Step 4: To a stirred solution of 5-[2-fluoro-4-(4-isopentylpiperazin-1-yl)-6-[(4-methoxyphenyl)methoxy]phenyl]-1,1-dioxo-1,2,5-thiadiazolidin-3-one (65 mg, 0.12 mmol) in DCM (3 mL) was added TFA (6 mL). The reaction mixture was stirred at room temperature for overnight. Upon completion, The mixture was concentrated and the resulting residue was purified by Prep-HPLC to obtain 5-[2-fluoro-6-hydroxy-4-(4-isopentylpiperazin-1-yl)phenyl]-1,1-dioxo-1,2,5-thiadiazolidin-3-one (10.5 mg, 0.02 mmol, 20% yield) as a white solid. MS: m/z: Calc’d for C17H25FN4O4S [M+H]+ 401; found 401. 1H NMR (400 MHz, DMSO-d6) δ 9.57 (s, 2H), 6.43 (dd, J = 13.5, 2.7 Hz, 1H), 6.29 (s, 1H), 4.05 (d, J = 16.3 Hz, 2H), 3.83 (d, J = 13.1 Hz, 2H), 3.55 (d, J = 11.7 Hz, 2H), 3.15 (d, J = 11.0 Hz, 2H), 3.09 (d, J = 8.8 Hz, 2H), 3.00 (d, J = 13.0 Hz, 2H), 1.66 - 1.50 (m, 3H), 0.91 (d, J = 6.1 Hz, 6H).

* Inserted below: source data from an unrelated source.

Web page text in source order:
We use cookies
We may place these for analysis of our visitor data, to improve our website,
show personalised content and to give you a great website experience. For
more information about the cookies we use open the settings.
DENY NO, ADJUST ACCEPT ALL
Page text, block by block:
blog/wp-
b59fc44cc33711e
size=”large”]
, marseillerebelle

Prep-HPLC conditions: XBridge Prep OBD C18 Column, 30*150 mm, 5 µm; Mobile Phase A: Water (10 mmol/L NH4HCO3), Mobile Phase B: ACN; Flow rate: 60 mL/min; Gradient: 15% B to 30% B in 8 min, 30% B; Wave Length: 254/220 nm.
The title compound was prepared in 12% overall yield as a purple solid according to the preparation of Example 83 using tert-butyl N-(4-piperidyl)carbamate in STEP 3. MS: m/z: Calc’d for C13H17FN4O4S[M+H]+ 345; Found 345. 1HNMR (400 MHz, DMSO-d6) δ 7.93 (s, 2H), 6.31 -6.21 (m, 2H), 3.88 (s, 2H), 3.75 (d, J = 13.4 Hz, 2H), 3.51-3.21 (m, 1H), 2.89 - 2.78 (m, 2H), 1.91-1.80 (m, 2H), 1.54-1.51 (m, 2H).

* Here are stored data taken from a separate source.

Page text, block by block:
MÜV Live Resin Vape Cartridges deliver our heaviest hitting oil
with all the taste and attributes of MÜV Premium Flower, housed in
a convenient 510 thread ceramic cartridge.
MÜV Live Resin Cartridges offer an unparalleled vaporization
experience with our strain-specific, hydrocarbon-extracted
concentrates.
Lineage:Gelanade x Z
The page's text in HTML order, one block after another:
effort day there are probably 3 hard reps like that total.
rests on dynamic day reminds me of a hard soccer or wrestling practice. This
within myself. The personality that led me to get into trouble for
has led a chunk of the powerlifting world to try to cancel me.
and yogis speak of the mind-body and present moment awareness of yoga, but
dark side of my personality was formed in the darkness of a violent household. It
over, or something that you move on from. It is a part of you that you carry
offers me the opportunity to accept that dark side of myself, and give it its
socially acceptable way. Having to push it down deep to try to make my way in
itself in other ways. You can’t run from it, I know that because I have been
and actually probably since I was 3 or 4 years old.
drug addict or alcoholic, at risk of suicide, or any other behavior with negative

Prep-HPLC purification conditions: XBridge Shield RP18 OBD Column, 19*250 mm, 10 µm; Mobile Phase A: Water (10 mmol/L NH4HCO3), Mobile Phase B: ACN; Flow rate: 25 mL/min; Gradient: 2% B to 20% B in 7 min, 20% B; Wave Length: 254/220 nm.

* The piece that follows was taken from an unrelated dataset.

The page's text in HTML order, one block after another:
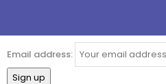
Email address:

The title compound was prepared in 8% overall yield as a white solid according to the preparation of Example 83 using tert-butyl piperazine-1-carboxylate in STEP 3. MS: m/z: Calc’d for C12H15FN4O4S [M-H]- 329; Found 329. 1H NMR (300 MHz, DMSO-d6) δ 9.91 (d, J = 3.2 Hz, 1H), 9.24 (s, 1H), 6.28 - 6.45 (m, 2H), 4.01 (s, 2H), 3.38 (s, 4H), 3.18 (s, 4H).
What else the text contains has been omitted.